# Technical Document Extraction
## Line Chart Analysis
### Axes
- **X-axis**: "Normalized FLOPs per FFW"
- Markers: 0.2, 0.6, 1.0
- **Y-axis**: "Normalized Loss"
- Range: 0.96 to 1.05
### Legend
1. **Baseline**
- Color: Black
- Line Style: Dashed
- Markers: Present
2. **Mixture-of-Experts (MoE)**
- Color: Blue
- Line Style: Solid
- Markers: Present
3. **Mixture-of-Depths-and-Experts (MoDE)**
- Color: Teal
- Line Style: Dashed
- Markers: Present
### Key Data Points
- **Baseline**
- (0.2, 1.035)
- (0.6, 1.01)
- (1.0, 1.00)
- **MoE**
- (0.2, 1.035)
- (0.6, 0.98)
- (1.0, 0.96)
- **MoDE**
- (0.2, 0.995)
- (0.6, 0.97)
- (1.0, 0.96)
### Observations
- **Baseline** shows a steady decline in loss as FLOPs increase.

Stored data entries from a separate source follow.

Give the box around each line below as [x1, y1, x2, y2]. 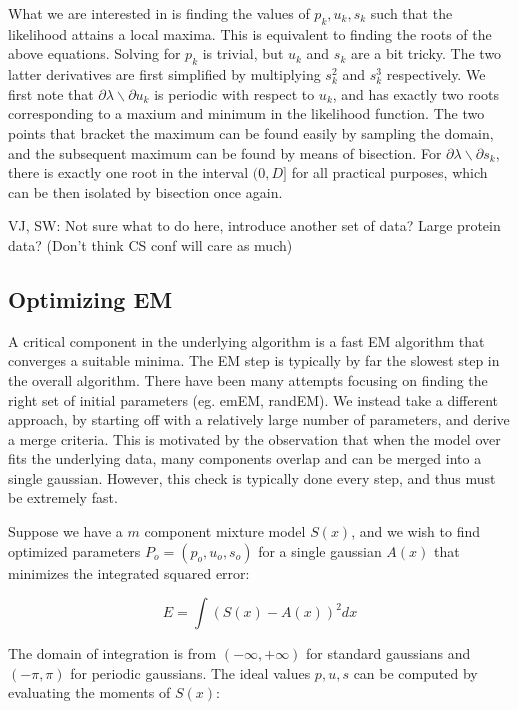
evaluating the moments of [8, 682, 171, 703]
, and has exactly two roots [332, 83, 500, 104]
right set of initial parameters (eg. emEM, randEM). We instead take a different [8, 389, 499, 410]
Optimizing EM [8, 283, 173, 314]
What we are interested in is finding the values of [8, 3, 310, 23]
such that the [370, 3, 453, 23]
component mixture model [144, 521, 306, 542]
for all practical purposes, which [291, 162, 488, 183]
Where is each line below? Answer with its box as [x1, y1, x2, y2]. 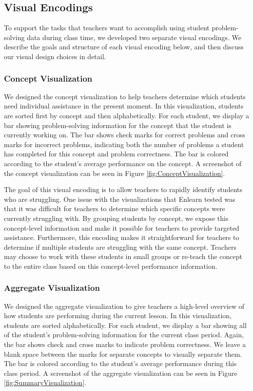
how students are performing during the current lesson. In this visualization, [4, 310, 232, 321]
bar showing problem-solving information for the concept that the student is [4, 120, 232, 130]
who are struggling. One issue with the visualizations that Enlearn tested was [4, 194, 235, 204]
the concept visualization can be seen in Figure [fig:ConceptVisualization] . [4, 168, 225, 178]
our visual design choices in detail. [4, 51, 106, 61]
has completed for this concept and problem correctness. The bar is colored [4, 149, 229, 159]
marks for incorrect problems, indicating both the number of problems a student [4, 139, 244, 149]
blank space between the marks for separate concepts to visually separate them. [4, 348, 242, 359]
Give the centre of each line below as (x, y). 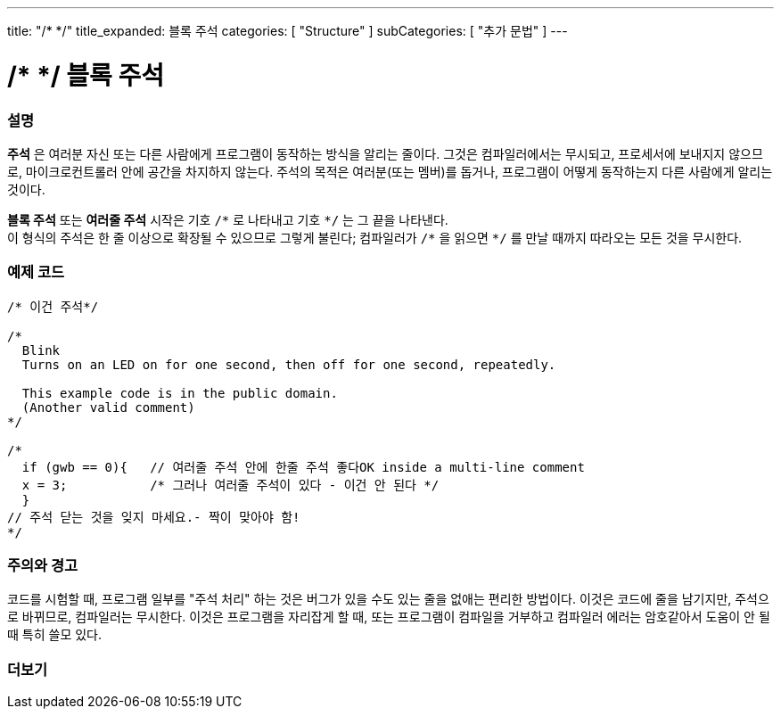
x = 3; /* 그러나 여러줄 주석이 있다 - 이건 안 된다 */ (230, 485)
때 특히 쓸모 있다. (55, 635)
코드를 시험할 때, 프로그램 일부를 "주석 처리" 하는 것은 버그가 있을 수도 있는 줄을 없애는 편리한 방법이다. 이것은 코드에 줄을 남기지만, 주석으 (388, 599)
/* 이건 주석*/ (53, 306)
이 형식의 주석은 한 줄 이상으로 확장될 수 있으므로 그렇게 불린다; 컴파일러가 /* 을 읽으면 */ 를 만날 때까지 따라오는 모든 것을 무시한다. (375, 237)
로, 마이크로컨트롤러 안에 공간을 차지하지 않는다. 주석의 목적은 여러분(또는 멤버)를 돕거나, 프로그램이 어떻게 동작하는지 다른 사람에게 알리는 (390, 171)
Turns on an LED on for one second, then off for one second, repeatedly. (289, 364)
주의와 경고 (43, 565)
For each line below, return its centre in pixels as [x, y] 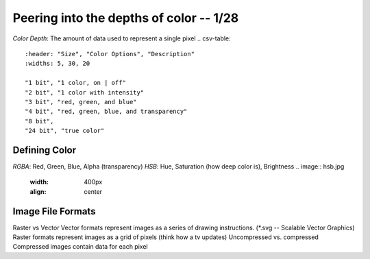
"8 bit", [39, 121]
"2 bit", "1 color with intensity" [85, 92]
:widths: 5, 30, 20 [58, 64]
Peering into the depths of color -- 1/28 [126, 18]
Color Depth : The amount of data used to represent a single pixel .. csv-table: [122, 38]
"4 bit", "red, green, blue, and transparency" [106, 112]
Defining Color [45, 150]
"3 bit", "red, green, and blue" [81, 102]
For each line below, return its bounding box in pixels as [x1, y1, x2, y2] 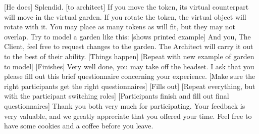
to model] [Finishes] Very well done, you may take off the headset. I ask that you [4, 61, 254, 71]
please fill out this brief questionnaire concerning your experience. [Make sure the [4, 71, 255, 81]
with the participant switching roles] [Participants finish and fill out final [4, 91, 229, 101]
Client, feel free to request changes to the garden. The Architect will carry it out [4, 41, 253, 52]
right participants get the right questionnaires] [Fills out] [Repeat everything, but [4, 80, 255, 91]
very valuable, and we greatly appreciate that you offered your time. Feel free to [4, 110, 252, 121]
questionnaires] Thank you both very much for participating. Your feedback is [4, 100, 245, 111]
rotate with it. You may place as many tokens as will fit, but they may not [4, 21, 235, 32]
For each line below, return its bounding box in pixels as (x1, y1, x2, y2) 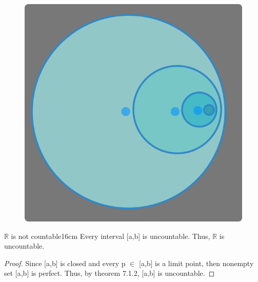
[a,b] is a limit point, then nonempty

- **MoE** demonstrates the steepest improvement, reducing loss by ~7% at 1.0 FLOPs.
- **MoDE** achieves comparable performance to MoE but with slightly higher loss at lower FLOPs.
- Shaded gray area represents the performance gap between Baseline and MoE.
---
## Diagrams Analysis
### 1. Staged MoDE
#### Components
- **Layers**: E1, E2 (highlighted), E3, E4
- **Blocks**:
- **Normalize** (red)
- **Route** (green)
- **Self-attention** (yellow)
- **Flow**:
- Input → Normalize → Route → Self-attention → Output (`X_{i+1}`)
- Loop weight: `w = 0.65`
### 2. Integrated MoDE
#### Components
- **Layers**: E1, E2, E3, E4 (highlighted)
- **Blocks**:
- **Normalize** (red)
- **Route** (green)
- **Self-attention** (yellow)
- **Flow**:
- Input → Normalize → Route → Self-attention → Output (`X_{i+1}`)

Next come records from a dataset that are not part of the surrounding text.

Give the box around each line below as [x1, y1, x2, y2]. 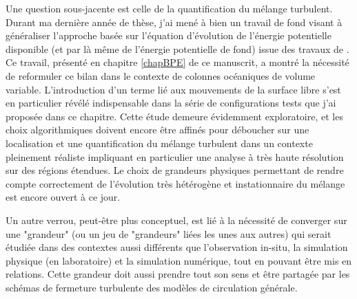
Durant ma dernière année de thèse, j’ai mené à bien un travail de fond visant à [6, 14, 343, 29]
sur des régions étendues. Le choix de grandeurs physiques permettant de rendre [6, 163, 344, 177]
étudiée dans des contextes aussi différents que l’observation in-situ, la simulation [6, 240, 348, 254]
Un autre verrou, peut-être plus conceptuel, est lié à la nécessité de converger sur [6, 212, 347, 227]
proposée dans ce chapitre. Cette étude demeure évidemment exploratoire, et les [6, 109, 343, 123]
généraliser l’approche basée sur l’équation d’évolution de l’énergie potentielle [6, 28, 331, 43]
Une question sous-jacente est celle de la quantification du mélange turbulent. [6, 1, 333, 15]
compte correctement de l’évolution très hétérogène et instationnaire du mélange [6, 176, 345, 190]
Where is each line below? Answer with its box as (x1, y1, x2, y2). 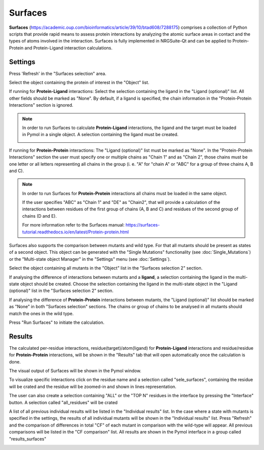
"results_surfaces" (9, 436, 46, 442)
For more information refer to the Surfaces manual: (22, 222, 125, 228)
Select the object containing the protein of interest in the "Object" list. (9, 80, 150, 86)
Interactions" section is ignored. (9, 102, 73, 108)
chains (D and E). (22, 213, 57, 219)
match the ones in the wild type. (9, 311, 74, 316)
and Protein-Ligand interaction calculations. (24, 45, 112, 51)
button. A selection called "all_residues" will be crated (9, 399, 118, 405)
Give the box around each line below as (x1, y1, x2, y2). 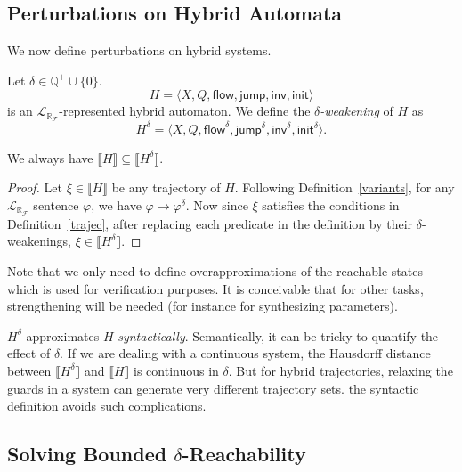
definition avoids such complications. (7, 396, 207, 415)
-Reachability (182, 440, 306, 468)
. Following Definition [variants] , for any (234, 178, 455, 197)
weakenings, (7, 232, 72, 250)
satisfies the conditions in (262, 195, 400, 214)
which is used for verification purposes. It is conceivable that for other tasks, (7, 279, 424, 297)
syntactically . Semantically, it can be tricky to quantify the (118, 326, 439, 345)
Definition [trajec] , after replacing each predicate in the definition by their (7, 214, 413, 232)

- No explicit loop weight shown
### Key Differences
- **Staged MoDE**: Explicit loop with `w = 0.65`; E2 highlighted.
- **Integrated MoDE**: No loop weight; E4 highlighted.
---
## Cross-Reference Validation
- **Legend Colors**:
- Black (Baseline) matches dashed black line.
- Blue (MoE) matches solid blue line.
- Teal (MoDE) matches dashed teal line.
- **Data Consistency**: All plotted points align with legend labels.